Donatien savait qu'il le convaincrait. C'était à ça que servaient les grands frères.
– Je serais toi, je refermerais ce trou et je ferais le tour du grillage parce que c’est pas le seul. C’est un vrai gruyère ici… Et essaye de faire quelque chose pour tes bouches d’aération mon vieux, parce qu’elle laisserait passer n’importe quelle personne mal intentionnée. Change ton digicode aussi avant que toute cette putain d’île ne l’ai exposé.
Mon vieux ? Donatien avait-il l'air si âgé ? Il baissa la tête vers une maigre flaque et inspecta son reflet déformé par l'onde. Certes, la dépigmentation capillaire et l'amaigrissement de ces derniers temps le vieillissaient mais il était un adulte, pas un papy. Quel âge avait-il ? Il avait passé la trentaine, il le savait.
Il avait déjà trente ans.
Quel âge avait Jessy ? Si il essayait de reconstituer la chronologie de sa vie, Jessy devait avoir une petite vingtaine, bien qu'il en fasse moins. Certes ses traits avaient durcis mais son regard portait en lui une étincelle juvénile, immature.
Donatien se recoiffa brièvement avant d'inspecter le grillage percé. Pourquoi Jessy lui disait-il cela ? Il savait qu'on pouvait s'infiltrer, soit parce qu'il connaissait quelqu'un qui l'avait fait soit parce qu'il s'était infiltré lui-même. Le patriarche repensa à cette nuit où il avait intercepté une silhouette. Etait-ce possible que ...?
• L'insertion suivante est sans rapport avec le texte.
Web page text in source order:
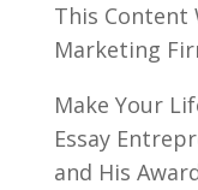
This Content
Marketing
Make Your
Essay
and His
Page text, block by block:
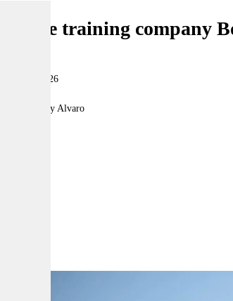
Drone training company
10 June 2026
Bethany Alvaro

- Toi qui t'y connais si bien en surveillance et en infiltration, tu n'as qu'à devenir mon espion.
Il avait dit ça sur le ton de la nonchalance, son attention focalisée sur le trou dans la grille. Puis, plus sérieux, il leva les yeux vers son demi-frère.
- Tu n'as jamais été chassé du bunker.
Il sous-entendait qu'il pouvait y revenir. Donatien voudrait-il croiser son frère tous les jours en dehors de sa cage, le sachant meurtrier ? Peut-être pas. Mais il était sa seule famille.